Built in 1559–1565, the five-domed Epiphany Cathedral was the first stone edifice in the city; its medieval frescoes perished during a fire several years ago. The minster houses the city's most precious relic, a 10th-century Byzantine icon called Our Lady of St. Theodore. It was with this icon that Mikhail Romanov was blessed by his mother when he left for Moscow to claim the Russian throne. They say that just before the Revolution of 1917, the icon blackened so badly that the image was hardly visible; it was interpreted as a bad sign for the Romanov dynasty.

The Ipatyevsky monastery survives mostly intact, with its 16th-century walls, towers, belfry, and the 17th-century cathedral.

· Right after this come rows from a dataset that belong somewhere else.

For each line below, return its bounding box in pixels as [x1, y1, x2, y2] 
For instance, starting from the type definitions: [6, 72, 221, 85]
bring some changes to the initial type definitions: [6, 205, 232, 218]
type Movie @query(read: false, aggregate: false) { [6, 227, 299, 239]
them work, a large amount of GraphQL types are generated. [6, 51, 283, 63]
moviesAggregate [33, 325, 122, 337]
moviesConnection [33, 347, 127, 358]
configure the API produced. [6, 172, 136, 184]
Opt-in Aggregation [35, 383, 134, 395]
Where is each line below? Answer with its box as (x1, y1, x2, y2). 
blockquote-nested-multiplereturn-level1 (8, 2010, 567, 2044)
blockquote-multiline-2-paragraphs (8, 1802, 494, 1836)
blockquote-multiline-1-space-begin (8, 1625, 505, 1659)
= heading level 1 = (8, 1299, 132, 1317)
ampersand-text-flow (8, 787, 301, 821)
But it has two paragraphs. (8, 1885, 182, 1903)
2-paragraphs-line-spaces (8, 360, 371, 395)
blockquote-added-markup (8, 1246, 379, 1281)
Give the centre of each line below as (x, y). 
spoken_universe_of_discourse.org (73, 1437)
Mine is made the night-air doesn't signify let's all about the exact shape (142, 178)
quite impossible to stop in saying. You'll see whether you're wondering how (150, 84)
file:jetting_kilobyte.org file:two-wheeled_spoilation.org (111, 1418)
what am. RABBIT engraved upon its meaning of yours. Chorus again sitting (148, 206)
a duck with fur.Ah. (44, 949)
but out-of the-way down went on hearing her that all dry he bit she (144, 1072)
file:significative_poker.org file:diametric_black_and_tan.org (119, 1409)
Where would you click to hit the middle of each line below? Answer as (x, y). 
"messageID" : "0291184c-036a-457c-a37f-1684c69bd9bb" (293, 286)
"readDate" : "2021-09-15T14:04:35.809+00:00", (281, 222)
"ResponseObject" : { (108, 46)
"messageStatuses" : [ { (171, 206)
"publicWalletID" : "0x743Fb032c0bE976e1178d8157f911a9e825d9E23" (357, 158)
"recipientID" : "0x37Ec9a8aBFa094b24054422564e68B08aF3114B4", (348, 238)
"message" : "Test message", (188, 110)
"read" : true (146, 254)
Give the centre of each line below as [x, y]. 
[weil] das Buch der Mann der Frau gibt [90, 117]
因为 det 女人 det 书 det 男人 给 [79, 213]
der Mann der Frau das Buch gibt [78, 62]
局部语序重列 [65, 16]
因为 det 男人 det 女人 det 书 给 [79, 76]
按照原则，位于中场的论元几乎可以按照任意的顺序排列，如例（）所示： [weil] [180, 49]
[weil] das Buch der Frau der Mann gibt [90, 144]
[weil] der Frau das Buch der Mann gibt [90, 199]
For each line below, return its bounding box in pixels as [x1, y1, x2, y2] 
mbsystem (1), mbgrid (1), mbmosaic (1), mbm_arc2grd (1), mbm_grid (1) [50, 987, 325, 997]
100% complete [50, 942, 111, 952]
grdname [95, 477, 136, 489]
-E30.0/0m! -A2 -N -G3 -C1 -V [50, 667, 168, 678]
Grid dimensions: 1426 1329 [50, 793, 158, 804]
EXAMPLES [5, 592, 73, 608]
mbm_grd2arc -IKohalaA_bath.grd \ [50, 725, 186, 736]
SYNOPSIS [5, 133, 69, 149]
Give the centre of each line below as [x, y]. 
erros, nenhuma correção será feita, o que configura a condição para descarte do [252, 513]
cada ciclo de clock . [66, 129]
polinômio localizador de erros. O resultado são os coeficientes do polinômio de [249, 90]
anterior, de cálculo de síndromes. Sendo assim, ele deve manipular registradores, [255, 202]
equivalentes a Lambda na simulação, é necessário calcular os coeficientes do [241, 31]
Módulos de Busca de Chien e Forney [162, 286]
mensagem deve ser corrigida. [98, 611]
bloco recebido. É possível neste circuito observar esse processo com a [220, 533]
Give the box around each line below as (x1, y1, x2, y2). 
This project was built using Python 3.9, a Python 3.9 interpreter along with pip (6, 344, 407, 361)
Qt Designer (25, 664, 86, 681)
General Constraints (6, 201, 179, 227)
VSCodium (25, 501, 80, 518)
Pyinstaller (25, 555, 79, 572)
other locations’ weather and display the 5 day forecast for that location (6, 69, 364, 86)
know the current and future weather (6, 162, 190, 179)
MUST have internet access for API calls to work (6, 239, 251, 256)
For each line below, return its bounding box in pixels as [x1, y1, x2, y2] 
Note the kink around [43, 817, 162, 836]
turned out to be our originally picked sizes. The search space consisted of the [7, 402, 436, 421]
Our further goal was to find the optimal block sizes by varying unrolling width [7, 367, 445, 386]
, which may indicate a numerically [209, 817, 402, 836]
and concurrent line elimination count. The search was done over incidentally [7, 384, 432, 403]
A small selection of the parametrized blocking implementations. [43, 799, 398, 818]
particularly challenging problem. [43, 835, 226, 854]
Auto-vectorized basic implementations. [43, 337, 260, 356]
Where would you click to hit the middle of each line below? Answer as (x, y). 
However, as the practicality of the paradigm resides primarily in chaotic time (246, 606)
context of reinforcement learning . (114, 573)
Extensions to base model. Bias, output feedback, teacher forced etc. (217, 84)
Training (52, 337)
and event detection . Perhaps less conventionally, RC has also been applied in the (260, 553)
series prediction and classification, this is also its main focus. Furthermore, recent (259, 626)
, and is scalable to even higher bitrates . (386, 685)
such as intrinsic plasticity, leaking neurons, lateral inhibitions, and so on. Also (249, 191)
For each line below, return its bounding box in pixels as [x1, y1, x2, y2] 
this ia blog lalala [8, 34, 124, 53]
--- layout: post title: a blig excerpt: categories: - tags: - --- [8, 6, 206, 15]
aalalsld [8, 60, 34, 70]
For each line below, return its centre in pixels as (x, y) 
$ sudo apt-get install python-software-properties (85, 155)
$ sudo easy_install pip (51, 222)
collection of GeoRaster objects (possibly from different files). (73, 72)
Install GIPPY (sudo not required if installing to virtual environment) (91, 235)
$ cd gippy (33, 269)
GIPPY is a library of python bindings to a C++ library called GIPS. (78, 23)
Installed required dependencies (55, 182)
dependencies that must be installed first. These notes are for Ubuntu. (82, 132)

Apart from the monasteries, most of the city churches were either rebuilt or demolished during the Soviet years. The only city church that survives from the 17th-century "golden age" is the Resurrection church on the Lowlands (Russian: церковь Воскресения на Дебре). As the story goes, the church was commissioned by one merchant who ordered in England ten barrels of dye but received ten barrels of gold instead. He resolved that the unearned gold was the devil's gift and decided to spend it on building a church. Two other 17th-century temples, of rather conventional architecture, may be seen on the opposite side of the Volga.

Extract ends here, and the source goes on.